Introduction: Why read this guide?
Table of Contents
You have about 80,000 hours in your career: 40 hours a week, 50 weeks a year, for 40 years. This means your choice of career is the most important decision you’ll ever make.
It accounts for roughly one third of your waking life as an adult — more time than you’ll spend eating, socialising, and watching Netflix put together.1 It’s long enough to walk around Earth 10 times.
Choose well, and you can have a more rewarding, interesting life, and also help solve some of the world’s most pressing problems. Choose poorly, and you could waste decades.
So what should you do?
At 21, I didn’t know what to do with my life. I knew I wanted to find something that I’d enjoy, that would pay the bills, and would make a worthwhile contribution to society — but what?
Like millions of others, I’d heard the advice to “follow your passion.” But it felt shallow. I was passionate about philosophy and martial arts. So maybe I should have become a warrior monk? But I’m glad I didn’t.

I’d been a nerdy kid, obsessed with investing to the point that my parents had let me manage their pension. At university, I entered a stock-picking competition and landed a job in investment management. This would certainly have paid the bills as an investment analyst, but I was worried it would feel meaningless and so in the end be unfulfilling.
I studied physics and philosophy at Oxford, and after a summer research project in climate physics, I considered following my father into academia. But I wasn’t sure about facing years of low-paid postdocs, fierce competition, and no guarantee of making useful discoveries.
I wasn’t even sure how to go about making the decision. I searched around and spoke to careers advisors, but nowhere had the information I needed. Most career advice didn’t seem to be based on any research. And the advice I could find was about how to land different jobs rather than which were worth pursuing in the first place.
Many friends, not knowing what else to do, ended up in law or consulting. These were supposed to be the safe, prestigious paths. But many ended up putting in 70-hour weeks on work that felt pointless.
When it came to making a difference, the default options were things like medicine, social work, teaching, or (most thrillingly) working in corporate social responsibility, none of which seemed like a great fit for me anyway.
Then I started to realise the decision mattered even more than I’d thought. In my second year at university, sitting, sandwich in hand, on the floor at a lunchtime seminar, the Oxford ethicist Toby Ord walked us through the results of hundreds of studies comparing the cost of saving lives in different countries.
The numbers were staggering. It turned out that even the most expensive treatments in low-income countries were cheaper than many everyday interventions in places like the UK. But even more importantly, the cheapest and most effective interventions, like childhood vaccinations, could save lives hundreds of times more cheaply again.2
No one had ever told me about these differences, and later it became obvious why. When you poll people about how much more effective they think the best charities are at saving lives compared to the average, they guess they’re about 50% better. A noticeable difference, but not huge. Poll experts in global health, however, and they’ll say the best are around 100 times more cost effective, a difference of 10,000%. In other words, there are huge differences in the impact of different ways of helping people, but no one knows about them.
This had enormous implications for my career. It suggested that 10 years spent working at one of the most effective organisations in an area could achieve what would have taken 1,000 years working at a typical one. I could spend the remaining 30 years of my career meditating on the beach and still have done far more good for the world.
But this data raised even more questions. What if, instead of working at one of these organisations, I went into finance and donated to them instead? If I could give twice what my salary would have been, they could hire two people, maybe doubling my impact.
Then I remembered a job fair I’d attended as a teenager where I’d spoken to a couple of civil servants about working in government. If the UK’s aid budget is over £10 billion a year,3 perhaps helping to get it spent a little more efficiently could do even more good again?
Through Toby I met Will MacAskill, then a PhD student in philosophy. He was asking the same questions, so we started researching them together. In 2011, we presented some of our ideas in a lecture. To our surprise, five of the 30 or so people in the audience decided to totally change what they were planning to do with their lives. Several of them asked us to start an organisation exploring these issues. So we founded 80,000 Hours.

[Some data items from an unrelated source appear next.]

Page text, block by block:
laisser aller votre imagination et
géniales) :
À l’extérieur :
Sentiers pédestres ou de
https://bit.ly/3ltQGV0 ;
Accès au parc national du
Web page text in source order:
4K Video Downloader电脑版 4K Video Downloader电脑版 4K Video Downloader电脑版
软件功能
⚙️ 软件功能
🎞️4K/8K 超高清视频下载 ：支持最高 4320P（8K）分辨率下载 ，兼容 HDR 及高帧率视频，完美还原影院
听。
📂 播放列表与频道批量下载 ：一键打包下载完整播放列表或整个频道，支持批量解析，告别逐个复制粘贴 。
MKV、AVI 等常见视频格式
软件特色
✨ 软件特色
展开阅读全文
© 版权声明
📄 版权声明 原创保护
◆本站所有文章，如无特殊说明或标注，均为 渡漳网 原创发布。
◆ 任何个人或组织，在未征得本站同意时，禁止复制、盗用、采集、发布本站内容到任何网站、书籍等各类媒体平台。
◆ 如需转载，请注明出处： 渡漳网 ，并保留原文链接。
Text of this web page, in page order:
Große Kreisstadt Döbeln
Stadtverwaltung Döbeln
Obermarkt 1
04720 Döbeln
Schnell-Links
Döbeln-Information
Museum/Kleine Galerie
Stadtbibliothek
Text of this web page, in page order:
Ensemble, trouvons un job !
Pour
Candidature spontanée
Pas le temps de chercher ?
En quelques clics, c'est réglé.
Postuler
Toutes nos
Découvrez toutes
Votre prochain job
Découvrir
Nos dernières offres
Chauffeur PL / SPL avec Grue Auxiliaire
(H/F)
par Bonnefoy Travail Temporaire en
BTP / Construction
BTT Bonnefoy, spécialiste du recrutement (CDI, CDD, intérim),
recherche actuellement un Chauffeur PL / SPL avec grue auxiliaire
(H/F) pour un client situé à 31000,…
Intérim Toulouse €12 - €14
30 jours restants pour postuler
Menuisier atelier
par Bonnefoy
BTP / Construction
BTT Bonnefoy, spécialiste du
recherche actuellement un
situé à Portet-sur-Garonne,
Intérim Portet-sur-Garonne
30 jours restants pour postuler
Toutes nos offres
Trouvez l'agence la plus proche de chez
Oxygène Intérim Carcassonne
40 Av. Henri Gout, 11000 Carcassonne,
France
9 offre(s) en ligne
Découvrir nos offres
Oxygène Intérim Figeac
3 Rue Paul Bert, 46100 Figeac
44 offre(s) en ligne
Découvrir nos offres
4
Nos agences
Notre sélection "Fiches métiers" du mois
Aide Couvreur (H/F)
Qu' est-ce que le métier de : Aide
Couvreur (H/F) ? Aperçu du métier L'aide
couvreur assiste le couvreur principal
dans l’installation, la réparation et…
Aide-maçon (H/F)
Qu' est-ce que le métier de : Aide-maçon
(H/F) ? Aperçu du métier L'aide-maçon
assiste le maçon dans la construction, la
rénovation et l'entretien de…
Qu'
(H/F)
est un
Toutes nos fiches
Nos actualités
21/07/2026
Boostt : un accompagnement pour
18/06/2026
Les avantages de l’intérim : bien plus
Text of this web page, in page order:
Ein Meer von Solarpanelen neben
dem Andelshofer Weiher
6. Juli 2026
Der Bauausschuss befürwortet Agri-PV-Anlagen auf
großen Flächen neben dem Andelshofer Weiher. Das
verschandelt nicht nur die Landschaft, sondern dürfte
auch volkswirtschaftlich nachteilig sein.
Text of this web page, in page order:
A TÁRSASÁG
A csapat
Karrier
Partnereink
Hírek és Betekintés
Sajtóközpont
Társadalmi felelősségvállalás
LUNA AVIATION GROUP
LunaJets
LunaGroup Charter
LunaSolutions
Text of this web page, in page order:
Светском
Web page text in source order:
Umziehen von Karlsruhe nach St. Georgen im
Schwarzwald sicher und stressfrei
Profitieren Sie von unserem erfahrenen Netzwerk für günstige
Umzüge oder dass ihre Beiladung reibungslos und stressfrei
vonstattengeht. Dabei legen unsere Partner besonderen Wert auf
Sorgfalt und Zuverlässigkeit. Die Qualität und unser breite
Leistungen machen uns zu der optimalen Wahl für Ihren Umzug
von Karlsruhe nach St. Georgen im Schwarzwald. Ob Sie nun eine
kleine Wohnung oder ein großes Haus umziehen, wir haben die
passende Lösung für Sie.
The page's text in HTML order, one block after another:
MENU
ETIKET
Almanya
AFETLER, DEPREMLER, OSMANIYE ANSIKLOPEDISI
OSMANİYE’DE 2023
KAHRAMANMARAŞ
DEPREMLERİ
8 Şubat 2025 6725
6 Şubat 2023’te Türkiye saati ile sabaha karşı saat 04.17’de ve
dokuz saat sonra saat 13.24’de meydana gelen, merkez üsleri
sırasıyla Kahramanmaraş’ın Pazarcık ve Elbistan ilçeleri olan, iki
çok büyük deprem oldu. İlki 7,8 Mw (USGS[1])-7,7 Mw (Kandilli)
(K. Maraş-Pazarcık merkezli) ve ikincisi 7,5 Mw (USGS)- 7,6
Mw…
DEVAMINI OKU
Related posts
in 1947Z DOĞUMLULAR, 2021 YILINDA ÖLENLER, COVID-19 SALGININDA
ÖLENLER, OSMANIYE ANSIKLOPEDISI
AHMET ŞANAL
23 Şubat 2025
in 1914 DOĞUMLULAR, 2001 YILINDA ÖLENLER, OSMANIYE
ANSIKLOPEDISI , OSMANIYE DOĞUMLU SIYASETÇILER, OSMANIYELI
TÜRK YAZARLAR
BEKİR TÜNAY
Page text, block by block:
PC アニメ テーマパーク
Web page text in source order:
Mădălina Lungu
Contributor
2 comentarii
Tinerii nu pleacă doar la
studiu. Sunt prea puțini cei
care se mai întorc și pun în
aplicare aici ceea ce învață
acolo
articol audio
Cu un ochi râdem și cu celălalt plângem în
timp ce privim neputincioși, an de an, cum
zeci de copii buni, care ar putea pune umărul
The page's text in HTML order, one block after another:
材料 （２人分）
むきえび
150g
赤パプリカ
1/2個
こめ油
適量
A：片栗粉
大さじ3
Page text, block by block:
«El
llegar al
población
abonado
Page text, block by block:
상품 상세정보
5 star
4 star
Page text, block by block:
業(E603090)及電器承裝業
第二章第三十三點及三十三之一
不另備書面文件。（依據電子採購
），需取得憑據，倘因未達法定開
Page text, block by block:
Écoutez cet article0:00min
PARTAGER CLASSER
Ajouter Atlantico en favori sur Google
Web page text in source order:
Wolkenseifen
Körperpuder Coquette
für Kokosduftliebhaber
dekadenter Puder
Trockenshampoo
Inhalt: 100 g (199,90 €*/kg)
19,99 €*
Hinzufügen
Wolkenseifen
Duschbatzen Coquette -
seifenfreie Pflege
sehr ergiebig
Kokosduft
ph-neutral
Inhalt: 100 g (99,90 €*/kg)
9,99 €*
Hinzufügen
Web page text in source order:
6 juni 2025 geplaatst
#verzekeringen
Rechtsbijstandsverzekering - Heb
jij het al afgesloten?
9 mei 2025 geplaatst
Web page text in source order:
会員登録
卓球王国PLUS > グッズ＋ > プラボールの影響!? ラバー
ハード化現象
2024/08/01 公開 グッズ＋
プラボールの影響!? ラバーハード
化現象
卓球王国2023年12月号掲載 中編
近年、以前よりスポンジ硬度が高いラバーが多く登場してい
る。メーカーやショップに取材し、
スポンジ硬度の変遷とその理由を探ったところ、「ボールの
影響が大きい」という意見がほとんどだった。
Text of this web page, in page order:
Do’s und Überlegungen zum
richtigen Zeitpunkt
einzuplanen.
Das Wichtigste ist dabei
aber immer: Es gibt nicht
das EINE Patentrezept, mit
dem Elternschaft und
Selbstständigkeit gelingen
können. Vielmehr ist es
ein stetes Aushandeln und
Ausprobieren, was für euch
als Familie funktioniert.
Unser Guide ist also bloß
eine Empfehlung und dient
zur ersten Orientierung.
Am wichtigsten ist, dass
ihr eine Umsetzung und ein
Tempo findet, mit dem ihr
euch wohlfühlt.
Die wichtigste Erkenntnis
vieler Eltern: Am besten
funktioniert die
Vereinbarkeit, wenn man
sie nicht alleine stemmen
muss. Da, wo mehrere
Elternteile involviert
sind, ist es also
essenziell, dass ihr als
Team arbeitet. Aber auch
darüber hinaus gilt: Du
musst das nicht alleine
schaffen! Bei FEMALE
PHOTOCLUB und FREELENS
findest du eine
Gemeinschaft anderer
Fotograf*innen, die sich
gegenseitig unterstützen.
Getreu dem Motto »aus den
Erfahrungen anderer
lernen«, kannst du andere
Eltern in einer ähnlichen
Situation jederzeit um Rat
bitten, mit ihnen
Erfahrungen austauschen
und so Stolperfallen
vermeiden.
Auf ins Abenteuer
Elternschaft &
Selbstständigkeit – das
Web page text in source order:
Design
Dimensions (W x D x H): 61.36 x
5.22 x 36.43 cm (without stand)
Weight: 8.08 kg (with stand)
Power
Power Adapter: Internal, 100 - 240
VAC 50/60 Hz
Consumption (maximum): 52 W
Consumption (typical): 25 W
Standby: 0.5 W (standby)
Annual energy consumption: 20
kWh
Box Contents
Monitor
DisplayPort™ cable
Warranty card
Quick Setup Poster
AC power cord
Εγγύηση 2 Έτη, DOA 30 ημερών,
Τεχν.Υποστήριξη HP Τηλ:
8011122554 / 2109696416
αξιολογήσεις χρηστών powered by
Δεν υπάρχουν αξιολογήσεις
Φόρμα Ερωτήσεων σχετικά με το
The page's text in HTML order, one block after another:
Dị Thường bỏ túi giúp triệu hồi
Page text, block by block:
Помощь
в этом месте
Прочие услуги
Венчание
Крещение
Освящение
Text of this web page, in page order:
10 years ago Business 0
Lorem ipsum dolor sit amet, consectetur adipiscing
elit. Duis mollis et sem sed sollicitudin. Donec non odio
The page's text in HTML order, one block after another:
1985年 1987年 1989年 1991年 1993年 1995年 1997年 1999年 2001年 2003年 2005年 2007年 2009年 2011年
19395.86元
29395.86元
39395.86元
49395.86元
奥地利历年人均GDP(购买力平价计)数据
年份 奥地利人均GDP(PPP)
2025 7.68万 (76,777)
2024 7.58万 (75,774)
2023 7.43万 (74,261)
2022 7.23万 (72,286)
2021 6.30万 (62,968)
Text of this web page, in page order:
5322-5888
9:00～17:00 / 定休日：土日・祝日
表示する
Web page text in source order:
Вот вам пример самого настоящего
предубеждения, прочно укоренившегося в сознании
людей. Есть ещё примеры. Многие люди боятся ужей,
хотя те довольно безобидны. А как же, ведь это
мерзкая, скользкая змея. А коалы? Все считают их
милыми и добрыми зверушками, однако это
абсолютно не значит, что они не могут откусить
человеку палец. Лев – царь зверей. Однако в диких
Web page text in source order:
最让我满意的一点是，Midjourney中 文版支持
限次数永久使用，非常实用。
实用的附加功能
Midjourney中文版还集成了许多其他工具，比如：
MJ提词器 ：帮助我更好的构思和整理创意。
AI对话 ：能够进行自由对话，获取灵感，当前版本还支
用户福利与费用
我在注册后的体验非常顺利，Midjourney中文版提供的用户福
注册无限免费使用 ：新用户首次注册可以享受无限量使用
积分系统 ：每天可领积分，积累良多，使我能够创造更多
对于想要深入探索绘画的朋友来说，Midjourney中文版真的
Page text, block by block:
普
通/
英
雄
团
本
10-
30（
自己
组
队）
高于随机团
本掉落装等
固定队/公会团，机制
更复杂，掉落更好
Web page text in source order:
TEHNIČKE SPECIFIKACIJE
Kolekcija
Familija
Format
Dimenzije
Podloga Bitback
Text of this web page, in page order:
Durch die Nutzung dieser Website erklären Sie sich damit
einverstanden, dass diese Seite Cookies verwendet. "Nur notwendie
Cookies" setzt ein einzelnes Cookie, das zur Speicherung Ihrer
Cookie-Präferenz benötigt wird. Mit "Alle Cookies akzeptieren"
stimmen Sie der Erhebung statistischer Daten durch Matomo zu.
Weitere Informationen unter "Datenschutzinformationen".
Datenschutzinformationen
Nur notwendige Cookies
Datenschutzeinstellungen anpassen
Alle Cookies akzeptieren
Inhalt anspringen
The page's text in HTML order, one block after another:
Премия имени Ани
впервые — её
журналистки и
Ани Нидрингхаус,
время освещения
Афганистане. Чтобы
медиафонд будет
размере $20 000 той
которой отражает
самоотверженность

The name was chosen to represent the length of a typical career. If you could use those hours just 1% better, it would be worth spending up to 800 hours figuring out how to do that — 20 weeks of full-time work. (Fortunately, this guide will be a lot shorter.)
Our aim was to create the advice we wish we’d had: in-depth, clearly explained, and based on the best research available rather than our own (highly limited) life experience. Since you can find a study to ‘prove’ almost anything, we tried to focus on meta-analyses and expert consensus in the most relevant fields.4

We raised donations so we could provide everything for free, initially working in a basement at the back of an estate agent’s. After graduating, I started working at the organisation full time. Instead of choosing a career, my career would become researching which careers to choose.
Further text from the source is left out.